:: Data excerpts

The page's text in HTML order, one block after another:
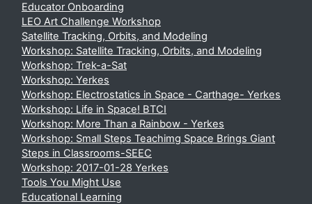
Educator Onboarding
LEO Art Challenge Workshop
Satellite Tracking, Orbits, and Modeling
Workshop: Satellite Tracking, Orbits, and Modeling
Workshop: Trek-a-Sat
Workshop: Yerkes
Workshop: Electrostatics in Space - Carthage- Yerkes
Workshop: Life in Space! BTCI
Workshop: More Than a Rainbow - Yerkes
Workshop: Small Steps Teachimg Space Brings Giant
Steps in Classrooms-SEEC
Workshop: 2017-01-28 Yerkes
Tools You Might Use
Educational Learning
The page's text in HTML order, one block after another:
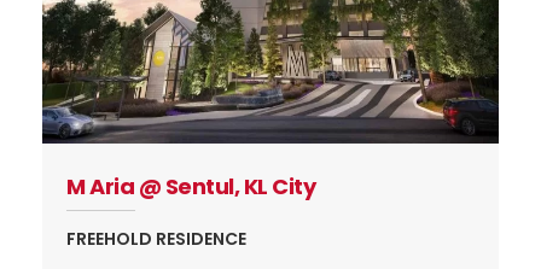
M Aria @ Sentul, KL City
FREEHOLD RESIDENCE
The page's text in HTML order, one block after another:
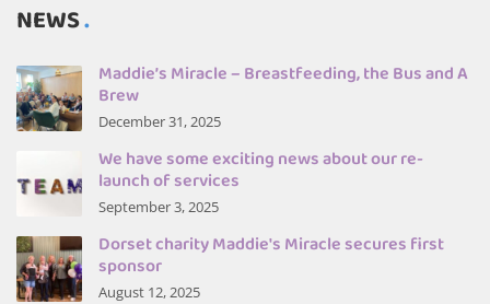
NEWS
Maddie’s Miracle – Breastfeeding, the Bus and A
Brew
December 31, 2025
We have some exciting news about our re-
launch of services
September 3, 2025
Dorset charity Maddie's Miracle secures first
sponsor
August 12, 2025
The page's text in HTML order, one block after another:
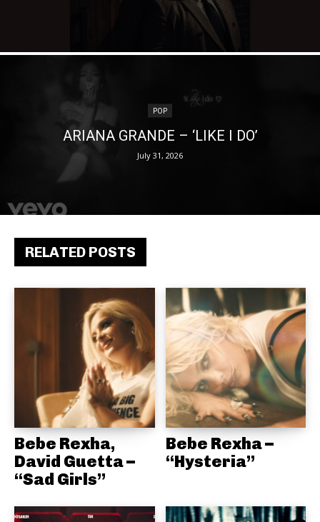
RELATED POSTS
Bebe Rexha,
David Guetta –
“Sad Girls”
Bebe Rexha –
“Hysteria”
POP
ARIANA GRANDE – ‘LIKE I DO’
July 31, 2026
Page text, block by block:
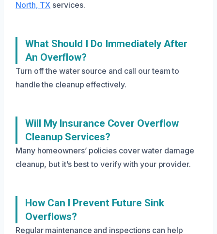
North, TX services.
What Should I Do Immediately After
An Overflow?
Turn off the water source and call our team to
handle the cleanup effectively.
Will My Insurance Cover Overflow
Cleanup Services?
Many homeowners’ policies cover water damage
cleanup, but it’s best to verify with your provider.
How Can I Prevent Future Sink
Overflows?
Regular maintenance and inspections can help
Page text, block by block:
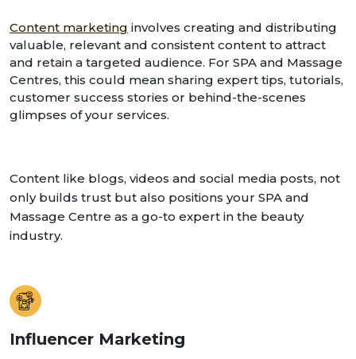
Content marketing involves creating and distributing
valuable, relevant and consistent content to attract
and retain a targeted audience. For SPA and Massage
Centres, this could mean sharing expert tips, tutorials,
customer success stories or behind-the-scenes
glimpses of your services.
Content like blogs, videos and social media posts, not
only builds trust but also positions your SPA and
Massage Centre as a go-to expert in the beauty
industry.
Influencer Marketing
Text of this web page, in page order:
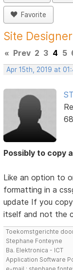
Favorite
Site
« Prev 2 3 4 5
Apr 15th, 2019 at
Possibly to copy
Like an option to
formatting in a
update If you
itself and not the
Toekomstgerichte
Stephane Fonteyne
Ba. Elektronica - ICT
Application Software
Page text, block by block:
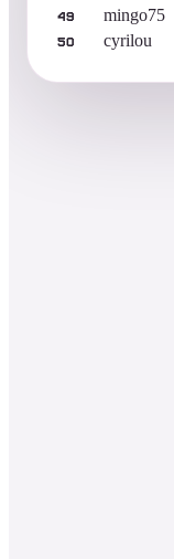
49 mingo75
50 cyrilou
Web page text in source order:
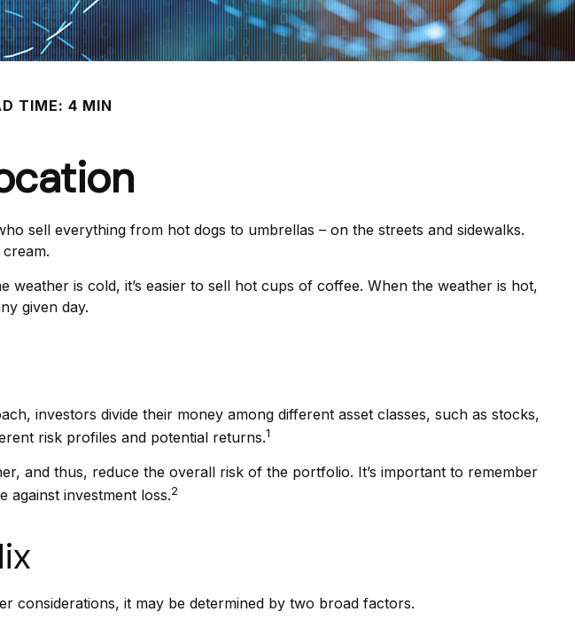
TIME: 4 MIN
sell everything from hot dogs to umbrellas – on the streets and sidewalks.
is cold, it’s easier to sell hot cups of coffee. When the weather is hot,
given day.
investors divide their money among different asset classes, such as stocks,
risk profiles and potential returns.1
and thus, reduce the overall risk of the portfolio. It’s important to remember
against investment loss.2
considerations, it may be determined by two broad factors.
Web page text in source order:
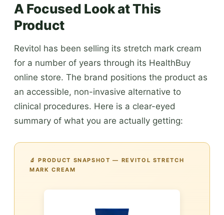
A Focused Look at This
Product
Revitol has been selling its stretch mark cream
for a number of years through its HealthBuy
online store. The brand positions the product as
an accessible, non-invasive alternative to
clinical procedures. Here is a clear-eyed
summary of what you are actually getting:
🔬 PRODUCT SNAPSHOT — REVITOL STRETCH
MARK CREAM
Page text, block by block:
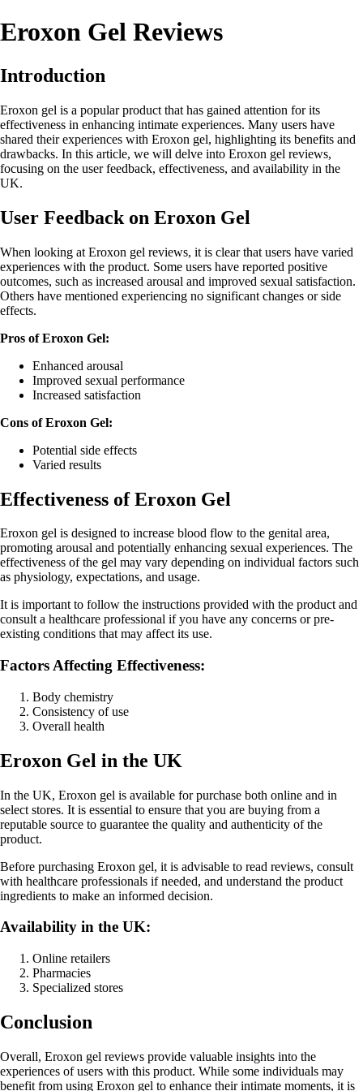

::::

## Problem description
Repeat the records in full, precisely, and keep the pictures out.

## Result of the exercise
The page's text in HTML order, one block after another:
Educator Onboarding
LEO Art Challenge Workshop
Satellite Tracking, Orbits, and Modeling
Workshop: Satellite Tracking, Orbits, and Modeling
Workshop: Trek-a-Sat
Workshop: Yerkes
Workshop: Electrostatics in Space - Carthage- Yerkes
Workshop: Life in Space! BTCI
Workshop: More Than a Rainbow - Yerkes
Workshop: Small Steps Teachimg Space Brings Giant
Steps in Classrooms-SEEC
Workshop: 2017-01-28 Yerkes
Tools You Might Use
Educational Learning
The page's text in HTML order, one block after another:
M Aria @ Sentul, KL City
FREEHOLD RESIDENCE
The page's text in HTML order, one block after another:
NEWS
Maddie’s Miracle – Breastfeeding, the Bus and A
Brew
December 31, 2025
We have some exciting news about our re-
launch of services
September 3, 2025
Dorset charity Maddie's Miracle secures first
sponsor
August 12, 2025
The page's text in HTML order, one block after another:
RELATED POSTS
Bebe Rexha,
David Guetta –
“Sad Girls”
Bebe Rexha –
“Hysteria”
POP
ARIANA GRANDE – ‘LIKE I DO’
July 31, 2026
Page text, block by block:
North, TX services.
What Should I Do Immediately After
An Overflow?
Turn off the water source and call our team to
handle the cleanup effectively.
Will My Insurance Cover Overflow
Cleanup Services?
Many homeowners’ policies cover water damage
cleanup, but it’s best to verify with your provider.
How Can I Prevent Future Sink
Overflows?
Regular maintenance and inspections can help
Page text, block by block:
Content marketing involves creating and distributing
valuable, relevant and consistent content to attract
and retain a targeted audience. For SPA and Massage
Centres, this could mean sharing expert tips, tutorials,
customer success stories or behind-the-scenes
glimpses of your services.
Content like blogs, videos and social media posts, not
only builds trust but also positions your SPA and
Massage Centre as a go-to expert in the beauty
industry.
Influencer Marketing
Text of this web page, in page order:
Favorite
Site
« Prev 2 3 4 5
Apr 15th, 2019 at
Possibly to copy
Like an option to
formatting in a
update If you
itself and not the
Toekomstgerichte
Stephane Fonteyne
Ba. Elektronica - ICT
Application Software
Page text, block by block:
49 mingo75
50 cyrilou
Web page text in source order:
TIME: 4 MIN
sell everything from hot dogs to umbrellas – on the streets and sidewalks.
is cold, it’s easier to sell hot cups of coffee. When the weather is hot,
given day.
investors divide their money among different asset classes, such as stocks,
risk profiles and potential returns.1
and thus, reduce the overall risk of the portfolio. It’s important to remember
against investment loss.2
considerations, it may be determined by two broad factors.
Web page text in source order:
A Focused Look at This
Product
Revitol has been selling its stretch mark cream
for a number of years through its HealthBuy
online store. The brand positions the product as
an accessible, non-invasive alternative to
clinical procedures. Here is a clear-eyed
summary of what you are actually getting:
🔬 PRODUCT SNAPSHOT — REVITOL STRETCH
MARK CREAM
Page text, block by block:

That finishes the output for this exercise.